7.4.2 Accuracy of Finite Difference Approximation

The success of all gradient-based optimization algorithms, as their names suggest, strongly depends on the accuracy of the evaluated gradient vector. An important question at this point is: How accurate is this finite difference approximation? This is a critical question,

since gradient-based optimization is one of the most popular approaches in practice.

Assume that the function f (x) has n_sda significant digits of accuracy. As a rule of thumb, the number of digits of accuracy of derivatives drops by half (n_sda⁄2). For the second derivatives, it drops by another half (n_sda⁄4). Please keep in mind that this is indeed a rule of thumb. In practical cases, the situation could be much worse or much better. The resulting finite difference values may become useless in the optimization algorithm, and result in serious convergence difficulties.

Optimizing with Experimental Data

An important practical situation of interest occurs when experimental data is used for the objective function or the constraint functions. This situation may have low accuracy (say six digits.) In this case, the first derivative may only have three digits of accuracy, and the second derivative might be practically unusable in an optimization algorithm.

In these cases, it may be useful to first develop so-called response surfaces of the resulting data. Once obtained, it might be more reliable to optimize using these surfaces, which are essentially a best-fit of the data available. At a basic level, the situation is straightforward; that is, (i) form a best-fit function of the data (make the best fit as smooth as possible) and (ii) optimize using this best fit function. This approach works quite well. The details of this topic are beyond the scope of this book. References [5] and [6] offer representative works in the area. The first is a fundamental book on response surface methodology. The second provides response surface information from the perspective of design of experiments, within one concise chapter.

How to Impact Finite Difference Accuracy

We can impact finite difference accuracy in three basic ways. Fortunately, most optimization codes perform well in promoting the maximum accuracy of the obtained results. However, there is much that we can also do. The three basic approaches are as follows.
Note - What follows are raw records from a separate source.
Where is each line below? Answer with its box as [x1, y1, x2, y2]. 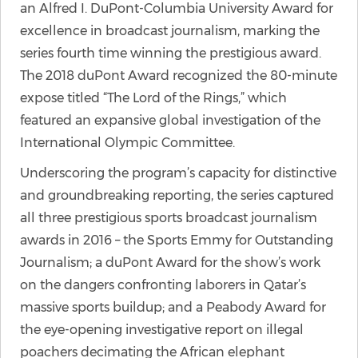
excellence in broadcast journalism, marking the [20, 23, 320, 38]
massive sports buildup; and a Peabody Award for [20, 300, 326, 315]
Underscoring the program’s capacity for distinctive [20, 165, 336, 181]
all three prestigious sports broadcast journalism [20, 210, 317, 225]
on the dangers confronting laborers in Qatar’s [20, 277, 306, 292]
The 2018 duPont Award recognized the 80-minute [20, 68, 337, 83]
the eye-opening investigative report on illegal [20, 322, 304, 337]
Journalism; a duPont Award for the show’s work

(1) Adequate Scaling. Adequate scaling (as previously discussed) will address: (ii) the magnitude of the objective functions, (i) the magnitude of the design variables, (iii) the magnitude of the constraints, and (iv) the pertinent setting parameters of the optimization codes. When these issues are addressed, finite difference will tend to perform more effectively.

(2) Forward, Backward, or Central Difference: As previously discussed, forward and backward differences provide similar accuracies, while central difference provides greater accuracy. However, the central difference is more computationally intensive. Depending on the computer labor involved in evaluating the objective functions and constraints, we may decide to choose one option vs. another.

(3) The Magnitude of Δx: This last consideration is the most critical. Too small or too large a magnitude will result in excessive inaccuracies. Let us consider each scenario.

i Too large a magnitude of Δx makes the secant line too distinct from the tangent line. Their corresponding slopes become too dissimilar (i.e., the finite difference and gradient become too different). This situation is readily seen in Fig. 7.2.